=== Task details ===
Without changing anything, reproduce every record below.

Items from a dataset:
/---

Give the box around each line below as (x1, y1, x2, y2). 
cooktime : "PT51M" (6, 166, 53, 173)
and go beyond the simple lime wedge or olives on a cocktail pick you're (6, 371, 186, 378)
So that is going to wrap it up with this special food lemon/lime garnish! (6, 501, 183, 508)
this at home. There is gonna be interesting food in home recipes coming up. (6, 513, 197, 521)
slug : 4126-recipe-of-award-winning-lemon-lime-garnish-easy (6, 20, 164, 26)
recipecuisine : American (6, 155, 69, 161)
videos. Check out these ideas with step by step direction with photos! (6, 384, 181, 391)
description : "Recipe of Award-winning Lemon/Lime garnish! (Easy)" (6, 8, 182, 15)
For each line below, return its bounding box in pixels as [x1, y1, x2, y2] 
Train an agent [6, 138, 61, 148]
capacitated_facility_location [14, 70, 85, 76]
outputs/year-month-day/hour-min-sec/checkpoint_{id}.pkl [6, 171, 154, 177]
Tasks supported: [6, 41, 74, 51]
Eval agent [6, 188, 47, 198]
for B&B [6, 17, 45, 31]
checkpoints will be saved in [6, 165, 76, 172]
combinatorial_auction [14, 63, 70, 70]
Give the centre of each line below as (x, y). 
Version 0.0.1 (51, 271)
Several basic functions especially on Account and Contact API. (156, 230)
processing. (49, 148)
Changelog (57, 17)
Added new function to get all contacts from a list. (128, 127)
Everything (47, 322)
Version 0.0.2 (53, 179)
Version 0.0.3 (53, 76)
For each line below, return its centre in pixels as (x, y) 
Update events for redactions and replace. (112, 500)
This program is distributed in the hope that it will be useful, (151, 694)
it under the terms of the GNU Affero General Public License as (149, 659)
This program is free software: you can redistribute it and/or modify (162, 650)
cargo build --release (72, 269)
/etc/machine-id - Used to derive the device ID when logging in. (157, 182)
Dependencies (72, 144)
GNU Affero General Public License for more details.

\---

=== Exercise solution ===
Give the box around each line below as (x1, y1, x2, y2). 
cooktime : "PT51M" (6, 166, 53, 173)
and go beyond the simple lime wedge or olives on a cocktail pick you're (6, 371, 186, 378)
So that is going to wrap it up with this special food lemon/lime garnish! (6, 501, 183, 508)
this at home. There is gonna be interesting food in home recipes coming up. (6, 513, 197, 521)
slug : 4126-recipe-of-award-winning-lemon-lime-garnish-easy (6, 20, 164, 26)
recipecuisine : American (6, 155, 69, 161)
videos. Check out these ideas with step by step direction with photos! (6, 384, 181, 391)
description : "Recipe of Award-winning Lemon/Lime garnish! (Easy)" (6, 8, 182, 15)
For each line below, return its bounding box in pixels as [x1, y1, x2, y2] 
Train an agent [6, 138, 61, 148]
capacitated_facility_location [14, 70, 85, 76]
outputs/year-month-day/hour-min-sec/checkpoint_{id}.pkl [6, 171, 154, 177]
Tasks supported: [6, 41, 74, 51]
Eval agent [6, 188, 47, 198]
for B&B [6, 17, 45, 31]
checkpoints will be saved in [6, 165, 76, 172]
combinatorial_auction [14, 63, 70, 70]
Give the centre of each line below as (x, y). 
Version 0.0.1 (51, 271)
Several basic functions especially on Account and Contact API. (156, 230)
processing. (49, 148)
Changelog (57, 17)
Added new function to get all contacts from a list. (128, 127)
Everything (47, 322)
Version 0.0.2 (53, 179)
Version 0.0.3 (53, 76)
For each line below, return its centre in pixels as (x, y) 
Update events for redactions and replace. (112, 500)
This program is distributed in the hope that it will be useful, (151, 694)
it under the terms of the GNU Affero General Public License as (149, 659)
This program is free software: you can redistribute it and/or modify (162, 650)
cargo build --release (72, 269)
/etc/machine-id - Used to derive the device ID when logging in. (157, 182)
Dependencies (72, 144)
GNU Affero General Public License for more details.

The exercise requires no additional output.